US utility coal stockpiles continue to decline; markets not alarmed

Utility coal stockpiles stood at 128.4 million st at the end of May, according to the most recent US Energy Information Administration data, released last week.

The figure was down 20.9% from the year-ago month, and down 23.7% from the five-year average for the month.

Stockpiles typically build during May, as utilities prepare for summer burn. The five-year average is a build of 3.1 million st; this year, it was a drawdown of 540,000 st.

According to Arlington, Virginia-based energy consultancy Energy Ventures Analysis, utility stockpiles at the end of June stood at 119.2 million st. The EVA total, based on survey responses and modeling, would be 24.4% off the EIA’s year-ago figure for June, and 26.5% below from the five-year average.

It would also be the lowest stockpile figure March 2014, which followed the so-called Polar Vortex of early 2014.

Yet coal prices have shown little reaction. The over-the-counter price for front-month Powder River Basin 8,800 Btu/lb coal was assessed Friday at $12.25/st, the lowest price this year. The price started the year at $12.40/st, peaked at $13/st February 23, then has largely declined in the following weeks.

In the East, the front-month price for Central Appalachia rail (CSX) coal, basis 12,500 Btu/lb, was assessed Friday at $64.75/st, nearly matching its year-to-date high of $65.05/st in early January, but market watchers peg the current rally to overseas prices rather than domestic demand.

“You don’t see people rushing out to buy coal,” said Seth Schwartz, EVA’s president.

Low burn

Part of the reason is due to low burn. Cheap natural gas and increasing wind generation have pushed down coal capacity factors, so days of burn — the amount of time to expend stockpiles at the current rate of consumption — remain relatively high.
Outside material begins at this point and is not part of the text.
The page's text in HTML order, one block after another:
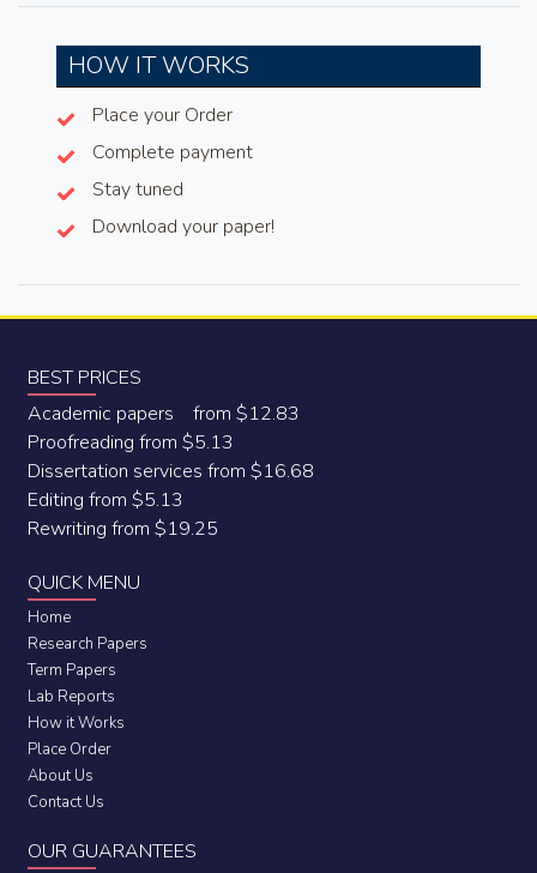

According to EIA data released earlier this week, days of burn at bituminous coal plants as of May 31 stood at 75 days, up 2.5% from the five-year average for the month, while days of burn at subbituminous coal plants stood at 78 days, up 14%.

EVA reported days of burn for all plants at the end of June stood at 68 days.

Given utilities typically target a stockpile of roughly 50-60 days, inventories have yet to be a point of concern.

“We haven’t seen any issues yet, and I don’t really anticipate any issues given where we project stockpiles are going,” said Joe Aldina with S&P Global Platts Analytics.

Platts Analytics forecasts national days of burn to end July at 59 days, and average 65 days between August and January 2019.

‘Stockpile managers’

Other reasons stockpiles continue to decline is uncertain demand, as well as a reluctance to become “stockpile managers.”

“It costs a lot of money to keep coal on the ground, and it’s happened three times in the last decade,” said Schwartz, pointing to the recession (2008-2009), the year without a winter (2012) and the mild winter/historic low natural gas prices in 2016.

“Utilities generally have pulled back in terms of how much they are committing under contract, because they’ve found burn is not as predictable as it used to be,” said Schwartz. “When running as baseload you know what you were go to burn three years out, but now you’ve had several events where you’ve been over-contracted, and that’s not something anyone wants to do.”

Using EIA data going back to 2004, utility stockpiles bottomed at 97.5 million st in January 2005. Should stockpiles drop below those levels, “people would start to scream,” said Schwartz.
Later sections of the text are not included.